Mijn favoriete dag? Zondag, de dag des Heren.
En dan is het vandaag, 15 augustus, ook nog eens de dag dat we de Tenhemelopneming van Maria vieren, althans in katholieke kringen. Een dubbel bijzondere dag dus en ik ben dan ook zeer dankbaar dat ik op deze feestdag hier op dit fijne Boekmeter iets mag neerkwakken over een boek dat ik de afgelopen week las: Moeder en Zoon van Gerard Reve uit het jaar 1980.
Een dag of tien geleden was ik in de bieb waar ik met dit boek in mijn handen stond, althans met het Verzameld Werk deel 3 waarin deze roman is opgenomen. Aarzelend of ik het boek wel mede zoude nemen, besloot ik het toch weer terug te zetten in de kast, ik had immers al een aardig stapeltje boeken bij elkaar verzameld waar ik wel even mee zoet zoude zijn. Ik liep dus weer de hoge en brede trap af richting begane grond, maar toen ik bijna de laatste trede had bereikt, besefte ik opeens dat het boek, de binnenzijden van zowel de voor- als achterkaft, wel een erg fraaie kleur had: lichtblauw, ook wel babyblauw genoemd.. Wisten jullie trouwens dat de strikte scheiding tussen 'blauw voor jongens' en 'roze voor meisjes' pas dateert van halverwege de 20ste eeuw? In de negentiende eeuw was dit precies andersom. Roze komt van rood en dat gold toen nog als een mannelijke kleur, vanwege de rode uniformjasjes van soldaten. Blauw hoorde bij de maagd Maria en was dus een typische meisjeskleur. De meeste baby's gingen overigens gewoon in gebleekt wit linnen gekleed, dit terzijde.
Mijn aan dwangneurose grenzende obsessie met kleuren stuurde me uiteindelijk die ellendige trap weer op om dat boek te gaan halen.
Afijn, het boek. De zelfironie, wat ik hier al lees, druipt als een brandende kerkkaars van het papier af, maar ik vind Reve met name goed en geestig op momenten dat hij weer zo lekker provocerend bezig is.
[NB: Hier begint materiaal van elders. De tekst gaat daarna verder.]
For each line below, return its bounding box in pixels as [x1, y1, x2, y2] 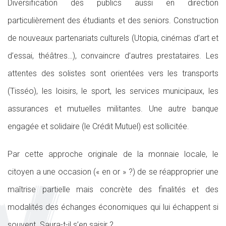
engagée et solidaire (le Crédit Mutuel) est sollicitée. [8, 122, 189, 131]
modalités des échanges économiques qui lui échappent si [8, 202, 218, 212]
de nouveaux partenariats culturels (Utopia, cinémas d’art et [8, 33, 218, 43]
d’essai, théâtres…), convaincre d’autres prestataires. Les [8, 51, 218, 61]
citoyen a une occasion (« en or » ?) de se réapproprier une [8, 167, 218, 177]
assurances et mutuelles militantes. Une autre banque [8, 104, 218, 114]
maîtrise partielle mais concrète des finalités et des [8, 185, 218, 194]
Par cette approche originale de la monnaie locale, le [8, 149, 218, 159]

Bijvoorbeeld als hij in de kerk een jongen bij het orgel ontwaart, van een jaar of achttien, negentien, maar even later als hij diezelfde jongen bij de koffie weer ziet zich opeens realiseert dat hij helemaal geen 18 is, maar dertien of hooguit veertien haha...
Of de seksafspraak met de dertigjarige Otto van D. die hij eigenlijk helemaal niet zo aantrekkelijk vindt en met 'zo'n lijzige nichtentoon' praat.. De erotische scènes tergend langzaam beschreven. Veel woorden nog op ouderwetse wijze geschreven met de letter k: ekstra, konklusie, reaksie...Heerlijk! Crocusbolletje dan gewoon weer met c.
Reve was duidelijk een mysticus en zag God in feite als liefde, niets meer, niets minder.. vooral het vrouwelijke aanbad hij (de maanaanbidder!) God wordt Mens, en dat is een Man; een Mens wordt God, en dat is een Vrouw. (Collega's van God, Joost Zwagerman)
Vond ook wel bijzonder, en dat las ik in de beknopte biografie Levensloop van de schrijver aan het einde van de roman De Circusjongen, ook in dit verzameld werk te vinden, dat hij in 1966, het jaar van het Ezelproces, naar Lourdes is afgereisd in de hoop daar te genezen van zijn drankzucht en zwaarmoedigheid.
Aan het begin van de roman vertelt Reve dat hij op zijn oude school twee broeders tegen het lijf liep bij wie hij een geur van oud golfkarton en vochtige eierdozen gewaar werd. Dan schrijft hij: Hoe konden mensen zichzelf en het beeld van de mens, dat volgens hen toch het beeld van God was, op zulk een wijze geweld aandoen? In het nummer God is Love van Madonna zitten de lyrics If God is love and love is God, then why are we actin' like it's not? Hoewel Reve het anders en vooral geestiger bedoelde komt het in zekere zin toch op hetzelfde neer.